Мой верный друг, прощай!

Умер Борис Ротенфельд. Ушел от нас хороший человек и замечательный журналист. Журналист школы, когда важны были точность факта, чувство слова и мысль. Всем этим Борис обладал в полной мере. Такие, как он, делали погоду в газете, и не только в своей родной "Молодежке". Около него толпились студенты, училась молодежь. В той среде не висели в воздухе, как нынче, слова "сенсация", "скандал". Из командировки привозили очерки об интересных людях, новых героях. Герои очерков становились друзьями автора. Это, пожалуй, было высшей оценкой работы журналиста.

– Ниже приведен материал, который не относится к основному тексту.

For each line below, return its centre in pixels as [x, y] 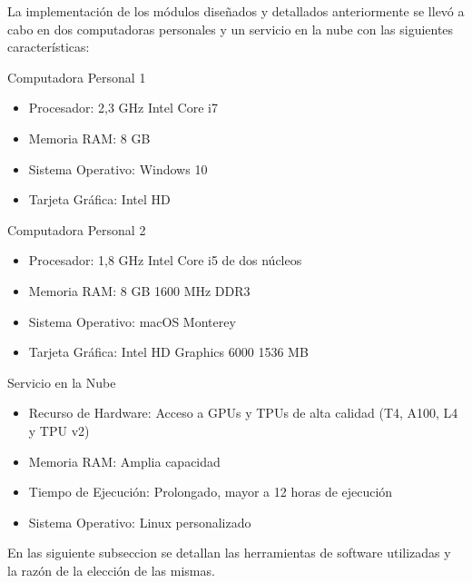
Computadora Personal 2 [77, 229]
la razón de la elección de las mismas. [111, 570]
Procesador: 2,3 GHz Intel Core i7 [123, 108]
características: [49, 47]
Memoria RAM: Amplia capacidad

Ныне подзабытое слово БАМ. Только недавно спохватились, что дорога-то, оказывается, стране нужна. Так вот, Борис и Олег Харитонов пешком прошли не раз будущий БАМ по снегам и топям. Их там знали и любили. Они сделали художественную летопись БАМа. Из их очерков сложились книги, по которым можно изучать эпоху.

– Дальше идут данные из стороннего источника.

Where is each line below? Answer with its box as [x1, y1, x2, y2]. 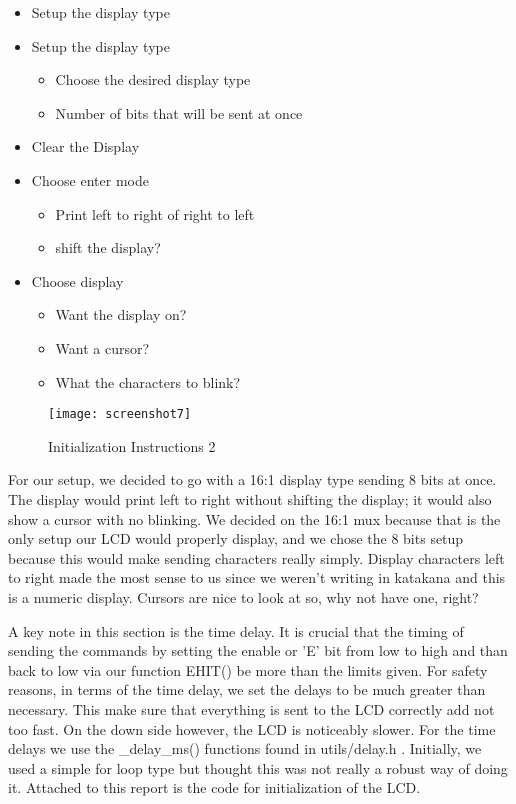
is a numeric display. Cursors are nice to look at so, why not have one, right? [8, 586, 479, 607]
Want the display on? [55, 304, 187, 325]
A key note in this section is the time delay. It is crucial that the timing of [8, 620, 464, 641]
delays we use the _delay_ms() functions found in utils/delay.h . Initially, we [8, 738, 482, 759]
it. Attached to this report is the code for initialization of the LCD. [8, 777, 421, 798]
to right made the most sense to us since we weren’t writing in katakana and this [8, 567, 506, 588]
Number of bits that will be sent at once [55, 102, 303, 123]
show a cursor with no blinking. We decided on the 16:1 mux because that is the [8, 508, 501, 529]

Критика, конечно, была, и немалая. Ломала часто планы обкомовских бонз. Ротенфельда в партийных кругах ненавидели, но поделать с ним ничего не могли: он был безукоризненно честен и точен.

О, как нужен он был бы сейчас, когда читатель уже отравился скандалами и альковными тайнами! Публике бы увидеть, услышать, прочитать о тех, кто делает настоящую жизнь, о хороших людях. Их ведь больше, чем воров и бандитов, как нам пытается показать нынешняя журналистика. Как востребован Борис был бы сейчас! Но он ушел, и с этим ничего не поделаешь. Журналистика обеднела, а мы, его друзья, осиротели.

Я его знаю без малого пятьдесят лет. Чуткий, деликатный, не даст в обиду. Насколько беднее была бы моя жизнь без него. Не будь его, я бы тоже не верила, что может быть настоящая дружба между мужчиной и женщиной.

В редакцию молодежной газеты я пришла раньше его, была заведующей отделом. Там всегда толпился народ, и Борис захаживал. Он только что уволился из усольской районки. Я обратила на него внимание после одного пустякового случая. Кто-то из ребят попросил денег взаймы. Дело обычное, как обычно и то, что денег ни у кого не оказалось. Борис пошарил в карманах, вынул два рубля. Вот, говорит, возьми один, другой мне на обед. Эта мелочь сказала о многом.

С того и началась наша дружба. Не во всем были согласны друг с другом, порой ругались отчаянно. А после вместе шли обедать. Он не просто помогал как друг, что, в общем-то, дело обыкновенное. Он дважды спас меня в роковых обстоятельствах.

Газеты жили как под дамокловым мечом областного комитета (обкома). Нашу "Молодежку" особенно в обкоме ненавидели. Мы не по указке обкома жили. Секретарь по идеологии утро начинал с ее просмотра. В главном поймать не могли, но за пустяки цеплялись. Немало голов слетело. Моя сотрудница в одном лишь абзаце высказала "вредную" мысль, что большая общественная работа активистов мешает учебе. Нынче непонятно, как к этому можно придраться. Но собралось бюро обкома комсомола, человек пятьдесят, вызвали меня. И после разгромных речей постановили уволить за искажение политики партии. Увольнения такого рода не были редкостью. Много хороших людей покинуло таким образом "Молодежку". Но я устояла. Без помощи Бориса мне бы это не удалось. Две недели я продолжала ходить в редакцию. Полдня разбирала бумаги, после мы шли обедать, в кино, в парк, просто гуляли. Он не оставлял меня все эти дни, когда многие близкие люди избегали со мной встречаться. Мы написали письмо в журнал "Журналист", его редактировал Егор Яковлев, защитивший многих журналистов. Увез письмо в Москву Валентин Распутин. По почте бы не дошло. Борис нашел юриста, который помог написать заявление в суд. Ведь увольнение было незаконным. По звонку из Москвы обком вынужден был создать комиссию, и после долгих разговоров и вызовов в разные кабинеты меня в редакции восстановили.

И еще. Группа журналистов наших, иркутских, работала в Узбекистане, в Зарафшане - городе, возникшем в самом центре пустыни. Мы открыли там газету, но вскоре поняли, что оставаться там нельзя. Постепенно иркутяне возвращались на родину, я осталась редактировать газету. Утром улетел редактор, в обед запил ответственный секретарь. Я от огорчения заболела. Звоню в Иркутск Борису: "Приезжай!" - "Не могу, книга идет". Книга идет - значит, всякий день бывать в издательстве. Но подумал минуту: "Ладно, вылетаю". В этот самый тяжкий месяц моего редакторства он спас меня и газету.

С ним и семья моя подружилась. Его узнали и полюбили в золотом Зарафшане. Более близкого и верного друга у меня не было.